Now if we think about books, the argument is clear. Text-only wins out every time. Sure, you have picture books, art books and so on, that are mostly pages of photography or artwork, but think about fiction. The vast majority of fiction books use the same plain look on every page. This harks back to the days when books had to be printed from sheets of metal lettering. But even in today's glossy, fast-moving and colourful world, such books have retained their minimal use of type and layout. The reasons are the same ones that I believe make weblogs and RSS feeds so popular. The text is easy on the eye and can be read as fast as you can read.

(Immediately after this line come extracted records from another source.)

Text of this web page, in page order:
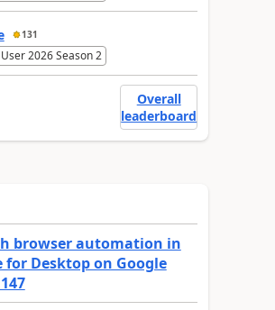
131
2026 Season 2
Overall
leaderboard
browser automation in
Desktop on Google

Despite advances in colour printing, newspapers are another example of clarity and simplicity. It is common to see a mixture of photographs, some very large, along with plain text. But if you took the text away, the newspaper would probably be useless. Whereas if you took the photographs away, you could still use the newspaper. Weblogs, books, newspapers and magazines are dominated by text. When there are so many publications to read across a variety of platforms, the text must be reasonably legible, so we spend as little time as possible trying to understand it. Printers and designers have learnt over the years what colour combinations work best and what to avoid. Have weblogs? I leave that one to your personal judgement. Alas low-resolution screens and a basic set of typefaces don't allow for much experimentation. So a lot of weblogs share a similar feel. I hope this will change over time as high-resolution screens and new methods for making pages are slowly introduced.
So what about graphics? If people are moving away from them, should webmasters even bother to use them? More and more people are now enjoying speedy broadband internet connections, so graphics can be downloaded much faster. So you might think now is the time to spice up your page. But you need to remember that a huge number of people are still forced to use slow connections. Even if this weren't the case, there's no denying that less graphics equals a faster page. For this reason, I would advise continuing with the old rules: Keep graphics small, compress them as much as possible, and only use them when you need to. Make sure your pages are also usable without the graphics, which a user may turn off completely to save much loading time. If you've never done this yourself, try surfing with images turned off. You'll be surprised how much faster the web becomes. So my question remains: Does anyone really care about graphics?